++++ Data for analysis

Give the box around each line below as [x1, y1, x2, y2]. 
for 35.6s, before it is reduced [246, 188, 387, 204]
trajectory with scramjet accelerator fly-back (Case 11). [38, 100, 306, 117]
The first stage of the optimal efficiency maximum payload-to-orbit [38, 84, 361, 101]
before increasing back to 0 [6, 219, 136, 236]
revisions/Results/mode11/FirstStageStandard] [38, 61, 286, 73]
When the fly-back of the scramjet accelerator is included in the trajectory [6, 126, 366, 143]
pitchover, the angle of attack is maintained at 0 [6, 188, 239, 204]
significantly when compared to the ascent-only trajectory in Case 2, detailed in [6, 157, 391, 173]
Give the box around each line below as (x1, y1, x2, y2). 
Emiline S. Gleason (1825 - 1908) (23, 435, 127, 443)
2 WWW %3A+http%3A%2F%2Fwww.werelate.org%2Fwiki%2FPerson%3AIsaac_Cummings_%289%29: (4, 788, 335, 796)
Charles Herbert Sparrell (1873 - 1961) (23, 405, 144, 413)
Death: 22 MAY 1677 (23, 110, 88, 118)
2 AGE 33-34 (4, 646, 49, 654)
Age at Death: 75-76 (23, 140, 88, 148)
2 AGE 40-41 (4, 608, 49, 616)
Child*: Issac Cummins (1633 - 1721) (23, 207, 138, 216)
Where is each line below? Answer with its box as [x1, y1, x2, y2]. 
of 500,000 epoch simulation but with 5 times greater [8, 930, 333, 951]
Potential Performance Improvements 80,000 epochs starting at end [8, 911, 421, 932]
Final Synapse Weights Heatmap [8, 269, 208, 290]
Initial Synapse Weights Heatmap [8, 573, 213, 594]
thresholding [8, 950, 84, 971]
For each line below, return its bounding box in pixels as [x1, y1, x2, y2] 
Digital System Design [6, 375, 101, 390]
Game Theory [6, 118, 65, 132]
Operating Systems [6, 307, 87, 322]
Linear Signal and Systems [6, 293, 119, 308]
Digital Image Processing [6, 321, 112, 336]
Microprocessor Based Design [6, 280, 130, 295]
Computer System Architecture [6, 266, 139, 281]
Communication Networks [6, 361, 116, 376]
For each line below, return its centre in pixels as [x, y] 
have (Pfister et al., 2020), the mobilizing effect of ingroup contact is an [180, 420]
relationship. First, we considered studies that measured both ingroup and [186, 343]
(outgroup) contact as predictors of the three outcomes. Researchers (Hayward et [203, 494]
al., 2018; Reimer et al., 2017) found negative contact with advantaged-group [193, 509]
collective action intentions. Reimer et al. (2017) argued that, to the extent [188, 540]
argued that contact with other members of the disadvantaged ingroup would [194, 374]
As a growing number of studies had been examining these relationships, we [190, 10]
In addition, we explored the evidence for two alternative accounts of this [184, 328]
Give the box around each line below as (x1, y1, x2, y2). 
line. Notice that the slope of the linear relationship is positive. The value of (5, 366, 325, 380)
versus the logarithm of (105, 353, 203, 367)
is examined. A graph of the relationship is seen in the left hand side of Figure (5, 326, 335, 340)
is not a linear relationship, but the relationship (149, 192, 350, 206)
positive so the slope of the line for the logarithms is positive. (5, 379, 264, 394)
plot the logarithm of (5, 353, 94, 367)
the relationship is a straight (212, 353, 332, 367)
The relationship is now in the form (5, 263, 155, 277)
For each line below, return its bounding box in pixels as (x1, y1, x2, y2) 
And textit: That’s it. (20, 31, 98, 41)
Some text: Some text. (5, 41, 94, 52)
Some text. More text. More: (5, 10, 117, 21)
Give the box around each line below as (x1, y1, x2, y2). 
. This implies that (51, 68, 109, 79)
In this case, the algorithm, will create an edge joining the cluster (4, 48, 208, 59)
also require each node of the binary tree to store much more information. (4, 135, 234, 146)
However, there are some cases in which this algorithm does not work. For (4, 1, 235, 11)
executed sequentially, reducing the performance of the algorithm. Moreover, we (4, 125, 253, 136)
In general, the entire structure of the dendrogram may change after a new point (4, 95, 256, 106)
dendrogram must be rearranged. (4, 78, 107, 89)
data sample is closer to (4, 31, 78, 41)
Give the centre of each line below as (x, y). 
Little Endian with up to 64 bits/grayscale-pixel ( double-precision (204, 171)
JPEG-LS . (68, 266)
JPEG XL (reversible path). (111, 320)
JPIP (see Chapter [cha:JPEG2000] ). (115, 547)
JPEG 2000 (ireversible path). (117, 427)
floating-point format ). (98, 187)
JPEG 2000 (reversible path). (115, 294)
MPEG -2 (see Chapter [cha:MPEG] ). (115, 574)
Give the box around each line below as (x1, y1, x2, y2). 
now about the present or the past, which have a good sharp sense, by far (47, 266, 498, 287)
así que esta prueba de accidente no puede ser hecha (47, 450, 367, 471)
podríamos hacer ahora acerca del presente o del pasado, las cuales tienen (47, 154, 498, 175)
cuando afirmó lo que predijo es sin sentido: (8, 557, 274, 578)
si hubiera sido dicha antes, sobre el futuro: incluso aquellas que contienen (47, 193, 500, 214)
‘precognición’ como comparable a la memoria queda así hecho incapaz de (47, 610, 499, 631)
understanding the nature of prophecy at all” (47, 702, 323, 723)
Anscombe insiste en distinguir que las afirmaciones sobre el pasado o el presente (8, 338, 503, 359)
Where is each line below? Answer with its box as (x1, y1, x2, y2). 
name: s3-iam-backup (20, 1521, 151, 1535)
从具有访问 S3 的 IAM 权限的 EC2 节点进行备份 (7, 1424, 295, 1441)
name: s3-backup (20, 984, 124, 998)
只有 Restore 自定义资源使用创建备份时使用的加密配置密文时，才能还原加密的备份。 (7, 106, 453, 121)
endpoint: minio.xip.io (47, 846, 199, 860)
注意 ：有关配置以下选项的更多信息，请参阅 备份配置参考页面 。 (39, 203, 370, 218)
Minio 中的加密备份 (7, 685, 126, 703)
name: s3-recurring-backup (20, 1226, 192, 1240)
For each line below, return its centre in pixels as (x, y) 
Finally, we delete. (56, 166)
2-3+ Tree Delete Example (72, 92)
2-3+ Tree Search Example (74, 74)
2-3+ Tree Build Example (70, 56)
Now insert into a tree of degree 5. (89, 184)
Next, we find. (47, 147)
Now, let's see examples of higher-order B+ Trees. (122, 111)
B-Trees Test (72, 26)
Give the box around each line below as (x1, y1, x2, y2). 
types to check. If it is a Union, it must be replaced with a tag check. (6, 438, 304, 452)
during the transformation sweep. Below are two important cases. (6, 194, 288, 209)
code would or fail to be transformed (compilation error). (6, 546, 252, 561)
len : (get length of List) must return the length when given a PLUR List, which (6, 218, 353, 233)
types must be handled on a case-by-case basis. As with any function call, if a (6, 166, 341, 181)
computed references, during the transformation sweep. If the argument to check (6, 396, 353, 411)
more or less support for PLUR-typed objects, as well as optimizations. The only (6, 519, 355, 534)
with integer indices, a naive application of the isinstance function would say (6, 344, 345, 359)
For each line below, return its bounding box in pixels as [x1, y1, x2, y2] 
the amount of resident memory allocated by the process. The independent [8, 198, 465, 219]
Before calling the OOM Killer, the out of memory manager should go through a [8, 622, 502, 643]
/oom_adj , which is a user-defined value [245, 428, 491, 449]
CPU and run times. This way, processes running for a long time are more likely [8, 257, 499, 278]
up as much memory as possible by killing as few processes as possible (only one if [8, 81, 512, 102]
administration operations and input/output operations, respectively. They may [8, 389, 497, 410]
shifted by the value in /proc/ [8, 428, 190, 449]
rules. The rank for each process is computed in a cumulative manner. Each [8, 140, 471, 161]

++++++++

Work required: Each line from the one containing "administration operations and" to the end of the entries above should be copied exactly, and no other line.

Answer to the problem:
administration operations and input/output operations, respectively. They may [8, 389, 497, 410]
shifted by the value in /proc/ [8, 428, 190, 449]
rules. The rank for each process is computed in a cumulative manner. Each [8, 140, 471, 161]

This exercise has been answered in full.